569/0/10026 GROVES AND HENDERSON BARRACKS, RAF HAL
01-DEC-05 TON
Building 22, Groves and Henderson Barr
acks

GV II
Multi-purpose building originally including medical centre, barber's shop, shoemaker's and tailor's shops, plus general offices; now offices. 1920, to Air Ministry Directorate of Works drawings 268/20. Red brickwork in stretcher bond to cavity walls, some dressings in limestone ashlar, concrete plain tiles (replacing slate) on timber trusses.

PLAN: A complex plan with a wide symmetrical frontage, the central range set back, and with broad wings brought forward at each end, all to hipped roofs with steep pitch. The building lies to the E of the parade ground serving Groves and Henderson Barracks (qqv), centred to its cross axis, and at a slightly lower level.

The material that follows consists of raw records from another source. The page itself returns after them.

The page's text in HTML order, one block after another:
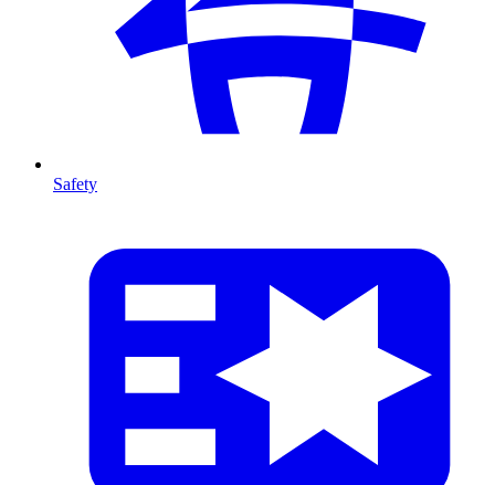
Safety
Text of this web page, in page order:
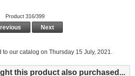
Product 316/399
Next
our catalog on Thursday 15 July, 2021.
this product also purchased...
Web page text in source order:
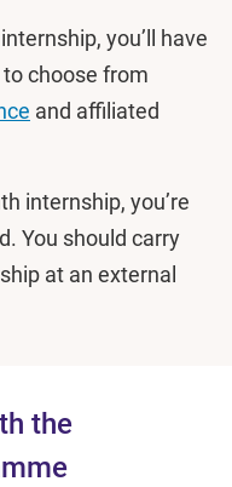
you’ll have
choose from
and affiliated
internship, you’re
You should carry
at an external
the
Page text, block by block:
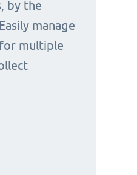
by the
manage
multiple
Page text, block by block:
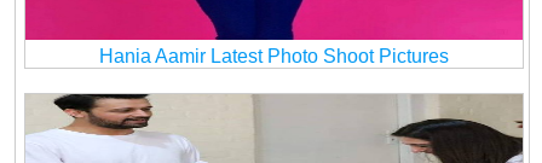
Hania Aamir Latest Photo Shoot Pictures
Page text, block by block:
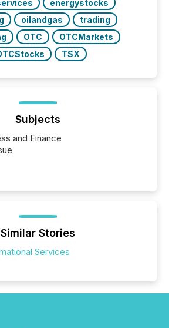
energystocks
oilandgas
trading
OTC
OTCMarkets
TSX
Subjects
and Finance
Similar Stories
Services
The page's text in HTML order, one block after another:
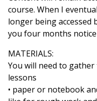
course. When I
longer being accessed
you four months
MATERIALS:
You will need to
lessons
• paper or notebook
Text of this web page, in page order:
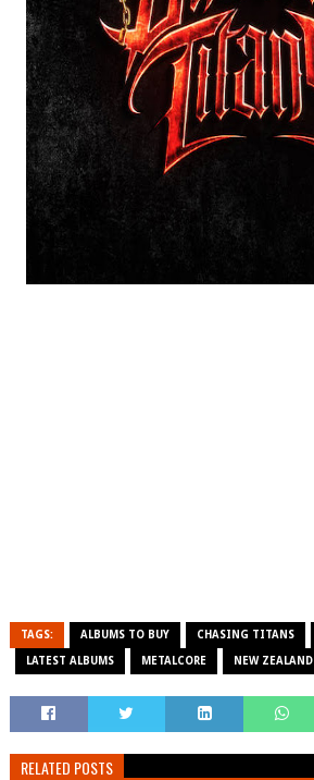
TAGS: ALBUMS TO BUY CHASING TITANS
LATEST ALBUMS METALCORE NEW ZEALAND
RELATED POSTS
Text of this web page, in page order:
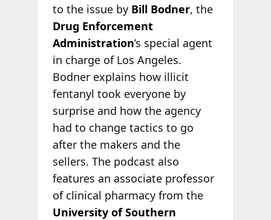
to the issue by Bill Bodner, the
Drug Enforcement
Administration’s special agent
in charge of Los Angeles.
Bodner explains how illicit
fentanyl took everyone by
surprise and how the agency
had to change tactics to go
after the makers and the
sellers. The podcast also
features an associate professor
of clinical pharmacy from the
University of Southern
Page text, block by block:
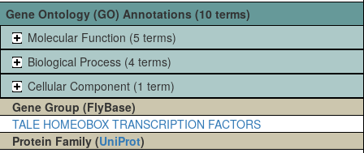
Gene Ontology (GO) Annotations (10 terms)
Molecular Function (5 terms)
Biological Process (4 terms)
Cellular Component (1 term)
Gene Group (FlyBase)
TALE HOMEOBOX TRANSCRIPTION FACTORS
Protein Family (UniProt)
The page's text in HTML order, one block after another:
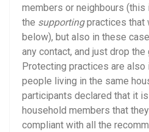
members or neighbours (this
the supportingpractices that
below), but also in these
any contact, and just drop
Protecting practices are
people living in the same
participants declared that it
household members that
compliant with all the

EXTERIOR: The parade ground frontage is in 5:9:5 bays, and windows are generally 12-pane timber sash in reveals, to brick voussoir heads with concrete sills. The central 7 bays have two sashes at each floor each side of the central 3-bay section; this is faced in ashlar, and has 3 small paired sashes above a panelled and part-glazed door on 2 steps in a moulded architrave, flanked by a small paired sash each side. Over the door is a flat canopy to moulded edge, on brackets, and the moulding is carried round as a string-course in the stone dressing. This 7-bay section is slightly stepped forward from a single bay each side, beyond which the wings step forward one bay, with sashes to each level, that to the Right being a large tripartite window to the ground floor.

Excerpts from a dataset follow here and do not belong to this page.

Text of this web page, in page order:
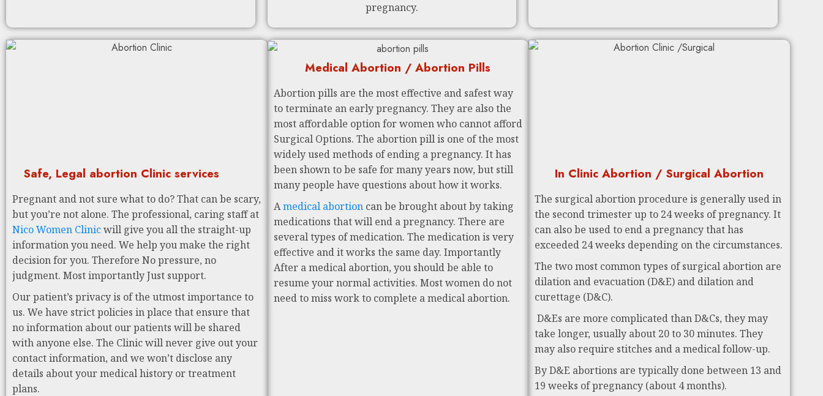
pregnancy.
Safe, Legal abortion Clinic services
Pregnant and not sure what to do? That can be scary,
but you’re not alone. The professional, caring staff at
Nico Women Clinicwill give you all the straight-up
information you need. We help you make the right
decision for you. Therefore No pressure, no
judgment. Most importantly Just support.
Our patient’s privacy is of the utmost importance to
us. We have strict policies in place that ensure that
no information about our patients will be shared
with anyone else. The Clinic will never give out your
contact information, and we won’t disclose any
details about your medical history or treatment
plans.
Medical Abortion / Abortion Pills
Abortion pills are the most effective and safest way
to terminate an early pregnancy. They are also the
most affordable option for women who cannot afford
Surgical Options. The abortion pill is one of the most
widely used methods of ending a pregnancy. It has
been shown to be safe for many years now, but still
many people have questions about how it works.
Amedical abortioncan be brought about by taking
medications that will end a pregnancy. There are
several types of medication. The medication is very
effective and it works the same day. Importantly
After a medical abortion, you should be able to
resume your normal activities. Most women do not
need to miss work to complete a medical abortion.
In Clinic Abortion / Surgical Abortion
The surgical abortion procedure is generally used in
the second trimester up to 24 weeks of pregnancy. It
can also be used to end a pregnancy that has
exceeded 24 weeks depending on the circumstances.
The two most common types of surgical abortion are
dilation and evacuation (D&E) and dilation and
curettage (D&C).
D&Es are more complicated than D&Cs, they may
take longer, usually about 20 to 30 minutes. They
may also require stitches and a medical follow-up.
By D&E abortions are typically done between 13 and
19 weeks of pregnancy (about 4 months).

The wings are in 5 bays, with widely spaced sashes to the first floor, above a bold flat-roofed verandah projection expressed in ashlar, with a brick infill. To the right there are 3 open bays defined by paired square pilasters flanked by a single bay slightly brought forward, and having a small sash in stone architrave plus blocking-course, with corner pilasters, and returned at each end to a brick panel with a small sash. The left-hand verandah is similar, but with one open bay only, and various sashes filling the remainder. The return at the right-hand end (S) has a single sash above a central plain door with overlight, having two sashes to the left and one to the right; the opposite end is similar, but with fewer sashes, and the rear, which has a projecting central section, has sashes to the front.

INTERIOR: dog-leg stair with ball finial to square newel, and iron balusters. Original joinery including panelled doors in moulded architraves.

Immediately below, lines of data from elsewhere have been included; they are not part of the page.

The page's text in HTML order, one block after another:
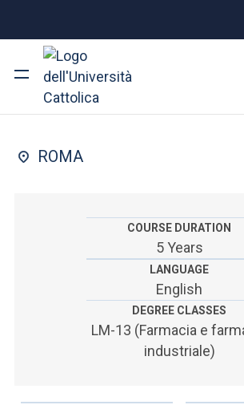
Research
Faculty and campus
ARE YOU AN ENROLLED STUDENT?
ACCEDI ALLA MAIL ICATT
YOU ARE A FACULTY MEMBER OR STAFF MEMBER
Undergraduate and Integrated
FACULTY OF: MEDICINA E CHIRURGIA
Farmacia
ROMA
COURSE DURATION
5 Years
LANGUAGE
English
DEGREE CLASSES
LM-13 (Farmacia e
industriale)
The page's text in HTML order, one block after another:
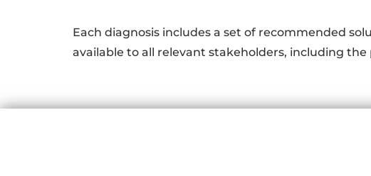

HISTORY: This prominent building housed important amenities required by the occupants of the twelve adjacent barracks blocks, and the long frontage provides a significant enclosure to the large parade ground; the N end is now partially concealed by a later structure, but it remains a vital unit in this comprehensive group, little changed externally since its completion in 1921.

The Groves and Henderson barracks, designed immediately after the First World War as a permanent base for the world's first independent air force, occupy an important place in the early development of British military air power. They were designed in the Domestic Revival style favoured by the War Office for its army barracks from the 1870s, and are externally complete with the exception of the loss of their slate roofing. The consistency of materials and treatment produces a harmonious and homogeneous ensemble, amply backed by the planted woodlands to the E and S. Although designed well before the self-conscious structures of the 1930's Expansion Period, when the pronouncements of the Royal Fine Arts Commission made an impact on the RAF architectural development, these buildings show that considerable care was taken to avoid utilitarian severity. When the RAF was formed as the world's first independent air force in April 1918, and during the period of retrenchment which lasted from the Armistice until the early 1920s, its founding father and first Chief of Air Staff, General Sir Hugh Trenchard, concentrated upon developing its strategic role as an offensive bomber force. His primary considerations were in laying the foundations for a technology-based service, through the training of officers at Cranwell and technicians at Halton. Delays in the building of permanent buildings at Cranwell until the early 1930s has resulted in the fact that only the Groves and Henderson Barracks at Halton relate to this critical period of development. They established a template for the planning of barracks buildings on RAF bases, marking a departure from the generally temporary accommodation provided for the Royal Flying Corps and from the planning of army barracks as practised since the Cardwell reforms of the 1870s.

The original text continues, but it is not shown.